Recommendations and considerations
The components listed in this architecture link to Azure Well-Architected service guides. Service guides detail recommendations and considerations for specific services. This section extends that guidance by highlighting key Azure Well-Architected Framework recommendations and considerations that apply to this architecture. For more information, see Microsoft Azure Well-Architected Framework.
This basic architecture isn't intended for production deployments. The architecture favors simplicity and cost efficiency over functionality to allow you to evaluate and learn Azure App Service. The following sections outline some deficiencies of this basic architecture, along with recommendations and considerations.
Reliability
Reliability ensures your application can meet the commitments you make to your customers. For more information, see Design review checklist for Reliability.
Because this architecture isn't designed for production deployments, the following outlines some of the critical reliability features that are omitted in this architecture:
- The App Service Plan is configured for the
Standard
tier, which doesn't have Azure availability zone support. The App Service becomes unavailable in the event of any issue with the instance, the rack, or the datacenter hosting the instance. - The Azure SQL Database is configured for the
Basic
tier, which doesn't support zone-redundancy. This means that data isn't replicated across Azure availability zones, risking loss of committed data in the event of an outage. - Deployments to this architecture might result in downtime with application deployments, as most deployment techniques require all running instances to be restarted. Users may experience 503 errors during this process. This is addressed in the baseline architecture through deployment slots. Careful application design, schema management, and application configuration handling are necessary to support concurrent slot deployment. Use this POC to design and validate your slot-based production deployment approach.
- Autoscaling is not enabled in this basic architecture. To prevent reliability issues due to lack of available compute resources, you'd need to overprovision to always run with enough compute to handle max concurrent capacity.
See how to overcome these reliability concerns in the reliability section in the Baseline highly available zone-redundant web application.
If this workload will eventually require a multi-region active-active or active-passive architecture, see the following resources:
- Multi-region App Service app approaches for disaster recovery for guidance on deploying your App Service-hosted workload across multiple regions.
- Highly available multi-region web application for a reference architecture that follows an active-passive approach.
Security
Security provides assurances against deliberate attacks and the abuse of your valuable data and systems. For more information, see Design review checklist for Security.
Because this architecture isn’t designed for production deployments, the following outlines some of the critical security features that were omitted in this architecture, along with other reliability recommendations and considerations:
This basic architecture doesn't implement network privacy. The data and management planes for the resources, such as the Azure App Service and Azure SQL Server, are reachable over the public internet. Omitting private networking significantly increases the attack surface of your architecture. To see how implementing private networking ensures the following security features, see the networking section of the Baseline highly available zone-redundant web application:
- A single secure entry point for client traffic
- Network traffic is filtered both at the packet level and at the DDoS level.
- Data exfiltration is minimized by keeping traffic in Azure by using Private Link
- Network resources are logically grouped and isolated from each other through network segmentation.
This basic architecture doesn't include a deployment of the Azure Web Application Firewall. The web application isn't protected against common exploits and vulnerabilities. See the baseline implementation to see how the Web Application Firewall can be implemented with Azure Application Gateway in an Azure App Services architecture.

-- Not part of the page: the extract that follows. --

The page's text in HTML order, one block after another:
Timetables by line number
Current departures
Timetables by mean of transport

This basic architecture stores secrets such as the Azure SQL Server connection string in App Settings. While app settings are encrypted, when moving to production, consider storing secrets in Azure Key Vault for increased governance. An even better solution is to use managed identity for authentication and not have secrets stored in the connection string.

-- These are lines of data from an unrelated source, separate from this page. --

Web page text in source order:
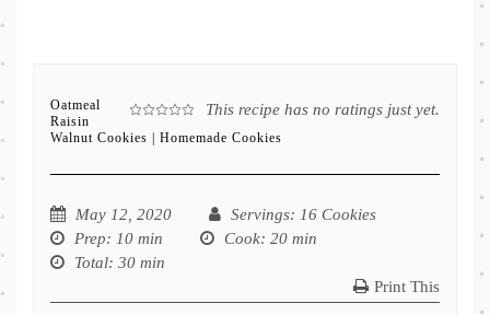
This recipe has no ratings just yet.
Oatmeal
Raisin
Walnut Cookies | Homemade Cookies
May 12, 2020 Servings: 16 Cookies
Prep: 10 min Cook: 20 min
Total: 30 min
Print This
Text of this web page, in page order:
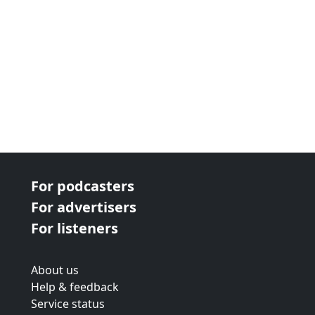
For podcasters
For advertisers
For listeners
About us
Help & feedback
Service status

Leaving remote debugging and Kudu endpoints enabled while in development or the proof of concept phase is fine. When you move to production, you should disable unnecessary control plane, deployment, or remote access.

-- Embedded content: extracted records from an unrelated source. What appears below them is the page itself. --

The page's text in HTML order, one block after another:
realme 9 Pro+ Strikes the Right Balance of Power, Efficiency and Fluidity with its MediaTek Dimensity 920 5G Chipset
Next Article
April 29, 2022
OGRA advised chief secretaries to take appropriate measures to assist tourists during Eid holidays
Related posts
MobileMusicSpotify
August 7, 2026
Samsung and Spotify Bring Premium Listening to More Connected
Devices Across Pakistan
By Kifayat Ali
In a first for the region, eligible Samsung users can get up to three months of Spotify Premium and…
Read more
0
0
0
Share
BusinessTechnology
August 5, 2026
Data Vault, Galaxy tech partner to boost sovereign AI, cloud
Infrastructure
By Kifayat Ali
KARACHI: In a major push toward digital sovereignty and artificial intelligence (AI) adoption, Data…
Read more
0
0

Leaving local authentication methods for FTP and SCM site deployments enabled is fine while in the development or proof of concept phase. When you move to production, you should disable local authentication to those endpoints.
You don't need to enable Microsoft Defender for App Service in the proof of concept phase. When moving to production, you should enable Defender for App Service to generate security recommendations you should implement to increase your security posture and to detect multiple threats to your App Service.
Azure App Service includes an SSL endpoint on a subdomain of
azurewebsites.net
at no extra cost. HTTP requests are redirected to the HTTPS endpoint by default. For production deployments, you'll typically use a custom domain associated with application gateway or API management in front of your App Service deployment.Use the integrated authentication mechanism for App Service ("EasyAuth"). EasyAuth simplifies the process of integrating identity providers into your web app. It handles authentication outside your web app, so you don't have to make significant code changes.
Use managed identity for workload identities. Managed identity eliminates the need for developers to manage authentication credentials. The basic architecture authenticates to SQL Server via password in a connection string. Consider using managed identity to authenticate to Azure SQL Server.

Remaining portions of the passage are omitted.